Task brief: From the line that holds "Published News" to the last line of the data, copy everything exactly; leave out all the rest.

Extracted records:
* * * * *

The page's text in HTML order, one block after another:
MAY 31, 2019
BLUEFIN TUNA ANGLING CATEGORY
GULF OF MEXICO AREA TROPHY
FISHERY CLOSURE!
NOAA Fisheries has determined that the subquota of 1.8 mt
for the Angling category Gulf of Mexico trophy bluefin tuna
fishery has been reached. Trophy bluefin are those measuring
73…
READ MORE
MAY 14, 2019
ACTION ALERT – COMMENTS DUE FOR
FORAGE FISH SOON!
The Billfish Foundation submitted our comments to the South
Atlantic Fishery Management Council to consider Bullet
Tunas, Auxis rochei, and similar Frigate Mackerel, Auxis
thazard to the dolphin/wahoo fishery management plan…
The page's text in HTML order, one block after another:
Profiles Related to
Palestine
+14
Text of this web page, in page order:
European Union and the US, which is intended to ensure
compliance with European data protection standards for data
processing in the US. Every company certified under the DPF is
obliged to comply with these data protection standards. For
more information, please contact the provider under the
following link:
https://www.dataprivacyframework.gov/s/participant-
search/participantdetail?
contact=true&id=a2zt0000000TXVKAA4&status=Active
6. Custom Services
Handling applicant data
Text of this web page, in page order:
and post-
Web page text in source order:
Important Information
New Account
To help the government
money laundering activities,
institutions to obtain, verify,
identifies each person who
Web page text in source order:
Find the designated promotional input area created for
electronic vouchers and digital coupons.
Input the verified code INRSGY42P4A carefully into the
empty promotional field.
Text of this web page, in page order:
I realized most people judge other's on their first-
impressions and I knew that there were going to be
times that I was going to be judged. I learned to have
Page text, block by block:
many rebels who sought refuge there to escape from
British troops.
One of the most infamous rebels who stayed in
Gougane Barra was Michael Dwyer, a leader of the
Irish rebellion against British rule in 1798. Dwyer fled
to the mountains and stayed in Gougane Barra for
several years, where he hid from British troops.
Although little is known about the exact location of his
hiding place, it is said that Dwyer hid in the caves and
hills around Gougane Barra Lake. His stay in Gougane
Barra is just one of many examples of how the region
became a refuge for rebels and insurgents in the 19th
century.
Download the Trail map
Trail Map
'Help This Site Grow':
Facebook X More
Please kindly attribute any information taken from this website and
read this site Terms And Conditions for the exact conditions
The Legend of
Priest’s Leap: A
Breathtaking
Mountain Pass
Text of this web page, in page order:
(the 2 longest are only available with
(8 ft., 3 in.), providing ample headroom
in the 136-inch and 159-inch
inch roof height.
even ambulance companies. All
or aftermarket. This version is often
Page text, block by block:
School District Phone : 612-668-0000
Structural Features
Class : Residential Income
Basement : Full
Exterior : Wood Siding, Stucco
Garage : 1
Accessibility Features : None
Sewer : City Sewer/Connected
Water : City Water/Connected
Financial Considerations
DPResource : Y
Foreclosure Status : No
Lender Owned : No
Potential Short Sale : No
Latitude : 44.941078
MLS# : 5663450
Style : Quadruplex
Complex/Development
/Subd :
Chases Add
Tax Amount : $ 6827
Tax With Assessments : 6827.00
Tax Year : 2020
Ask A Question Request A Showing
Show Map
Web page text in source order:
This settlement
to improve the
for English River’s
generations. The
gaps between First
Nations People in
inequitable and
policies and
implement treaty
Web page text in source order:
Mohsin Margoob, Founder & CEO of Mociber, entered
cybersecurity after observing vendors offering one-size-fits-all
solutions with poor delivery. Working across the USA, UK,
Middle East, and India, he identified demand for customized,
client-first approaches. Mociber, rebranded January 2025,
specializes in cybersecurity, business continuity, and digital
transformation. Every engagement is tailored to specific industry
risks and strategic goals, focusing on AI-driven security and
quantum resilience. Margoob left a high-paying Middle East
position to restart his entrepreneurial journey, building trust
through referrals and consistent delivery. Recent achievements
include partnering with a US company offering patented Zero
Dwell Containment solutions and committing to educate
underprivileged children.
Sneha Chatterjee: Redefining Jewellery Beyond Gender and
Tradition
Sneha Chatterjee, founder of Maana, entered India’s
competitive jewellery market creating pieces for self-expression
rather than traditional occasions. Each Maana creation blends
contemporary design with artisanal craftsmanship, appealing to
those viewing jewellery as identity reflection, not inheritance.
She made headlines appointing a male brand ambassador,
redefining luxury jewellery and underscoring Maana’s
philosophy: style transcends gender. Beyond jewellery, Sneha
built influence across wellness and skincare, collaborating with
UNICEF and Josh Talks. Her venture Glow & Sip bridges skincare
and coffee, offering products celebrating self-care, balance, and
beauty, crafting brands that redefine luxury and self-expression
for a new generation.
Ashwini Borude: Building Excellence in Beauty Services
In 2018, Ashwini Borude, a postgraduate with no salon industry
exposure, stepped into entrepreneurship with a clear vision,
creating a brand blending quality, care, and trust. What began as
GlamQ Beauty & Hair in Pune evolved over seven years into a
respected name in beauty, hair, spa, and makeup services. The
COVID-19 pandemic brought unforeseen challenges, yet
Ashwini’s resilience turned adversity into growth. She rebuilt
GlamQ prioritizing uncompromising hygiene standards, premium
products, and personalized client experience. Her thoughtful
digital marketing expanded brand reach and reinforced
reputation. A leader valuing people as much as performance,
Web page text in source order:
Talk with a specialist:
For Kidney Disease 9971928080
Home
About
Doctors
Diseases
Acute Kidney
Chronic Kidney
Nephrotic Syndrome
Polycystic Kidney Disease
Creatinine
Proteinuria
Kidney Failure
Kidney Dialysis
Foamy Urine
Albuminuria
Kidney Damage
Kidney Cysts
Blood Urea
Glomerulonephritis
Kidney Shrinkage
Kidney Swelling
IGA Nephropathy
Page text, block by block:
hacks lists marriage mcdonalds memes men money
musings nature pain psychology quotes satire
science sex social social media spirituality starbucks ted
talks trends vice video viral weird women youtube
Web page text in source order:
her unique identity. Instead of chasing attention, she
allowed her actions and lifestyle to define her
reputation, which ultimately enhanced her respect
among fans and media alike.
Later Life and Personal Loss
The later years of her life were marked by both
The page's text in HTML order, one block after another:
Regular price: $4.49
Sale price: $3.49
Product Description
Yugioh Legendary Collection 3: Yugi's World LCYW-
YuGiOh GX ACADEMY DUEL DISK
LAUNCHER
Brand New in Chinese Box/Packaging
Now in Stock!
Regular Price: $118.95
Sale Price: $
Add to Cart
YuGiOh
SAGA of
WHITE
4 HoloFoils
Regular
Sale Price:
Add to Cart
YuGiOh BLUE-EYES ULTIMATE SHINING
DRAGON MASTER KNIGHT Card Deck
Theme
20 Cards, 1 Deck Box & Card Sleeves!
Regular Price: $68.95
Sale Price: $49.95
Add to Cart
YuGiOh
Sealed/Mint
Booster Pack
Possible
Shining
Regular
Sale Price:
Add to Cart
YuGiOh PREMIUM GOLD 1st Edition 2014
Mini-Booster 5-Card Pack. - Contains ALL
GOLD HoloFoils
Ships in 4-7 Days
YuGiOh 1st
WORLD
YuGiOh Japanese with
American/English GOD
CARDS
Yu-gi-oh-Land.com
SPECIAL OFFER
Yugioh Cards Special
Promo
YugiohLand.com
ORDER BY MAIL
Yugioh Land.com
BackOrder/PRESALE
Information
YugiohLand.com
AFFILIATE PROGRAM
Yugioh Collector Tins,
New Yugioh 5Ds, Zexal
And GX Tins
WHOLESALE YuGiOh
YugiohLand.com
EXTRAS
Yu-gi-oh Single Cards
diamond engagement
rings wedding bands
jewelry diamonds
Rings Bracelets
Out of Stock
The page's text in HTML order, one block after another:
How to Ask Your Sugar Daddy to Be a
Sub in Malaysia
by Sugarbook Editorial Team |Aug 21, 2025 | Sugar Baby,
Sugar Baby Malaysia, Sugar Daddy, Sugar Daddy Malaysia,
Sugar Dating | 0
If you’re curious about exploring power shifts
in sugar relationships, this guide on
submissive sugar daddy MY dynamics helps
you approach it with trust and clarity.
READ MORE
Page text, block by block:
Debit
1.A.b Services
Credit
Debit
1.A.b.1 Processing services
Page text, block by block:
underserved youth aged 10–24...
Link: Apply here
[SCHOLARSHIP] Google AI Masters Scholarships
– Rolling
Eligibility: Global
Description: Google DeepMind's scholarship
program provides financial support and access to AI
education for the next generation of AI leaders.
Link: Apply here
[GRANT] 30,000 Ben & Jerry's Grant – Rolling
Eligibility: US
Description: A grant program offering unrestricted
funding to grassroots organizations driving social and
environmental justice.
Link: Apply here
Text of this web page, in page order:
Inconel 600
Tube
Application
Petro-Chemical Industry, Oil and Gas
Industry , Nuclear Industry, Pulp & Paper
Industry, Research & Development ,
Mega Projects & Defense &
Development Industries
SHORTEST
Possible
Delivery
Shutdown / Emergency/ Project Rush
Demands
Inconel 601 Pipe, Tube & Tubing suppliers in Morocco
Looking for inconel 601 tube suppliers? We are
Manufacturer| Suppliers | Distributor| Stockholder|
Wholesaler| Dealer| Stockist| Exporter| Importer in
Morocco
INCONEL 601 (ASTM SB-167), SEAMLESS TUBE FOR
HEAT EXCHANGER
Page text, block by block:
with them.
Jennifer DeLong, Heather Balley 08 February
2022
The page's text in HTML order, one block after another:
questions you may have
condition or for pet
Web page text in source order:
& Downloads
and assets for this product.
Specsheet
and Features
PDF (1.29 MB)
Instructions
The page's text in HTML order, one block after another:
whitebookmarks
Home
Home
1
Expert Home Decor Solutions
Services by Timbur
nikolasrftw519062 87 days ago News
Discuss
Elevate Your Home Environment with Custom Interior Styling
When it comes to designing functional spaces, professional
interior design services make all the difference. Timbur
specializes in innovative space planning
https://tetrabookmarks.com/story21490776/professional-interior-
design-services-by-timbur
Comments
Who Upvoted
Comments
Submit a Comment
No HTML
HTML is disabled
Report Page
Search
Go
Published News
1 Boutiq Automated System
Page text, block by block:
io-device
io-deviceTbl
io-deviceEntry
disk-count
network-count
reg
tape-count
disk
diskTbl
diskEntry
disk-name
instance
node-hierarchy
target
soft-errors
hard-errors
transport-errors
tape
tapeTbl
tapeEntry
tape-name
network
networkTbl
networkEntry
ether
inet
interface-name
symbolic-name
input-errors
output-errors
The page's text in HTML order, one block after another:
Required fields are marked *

* * * * *

Completed task:
Published News
1 Boutiq Automated System
Page text, block by block:
io-device
io-deviceTbl
io-deviceEntry
disk-count
network-count
reg
tape-count
disk
diskTbl
diskEntry
disk-name
instance
node-hierarchy
target
soft-errors
hard-errors
transport-errors
tape
tapeTbl
tapeEntry
tape-name
network
networkTbl
networkEntry
ether
inet
interface-name
symbolic-name
input-errors
output-errors
The page's text in HTML order, one block after another:
Required fields are marked *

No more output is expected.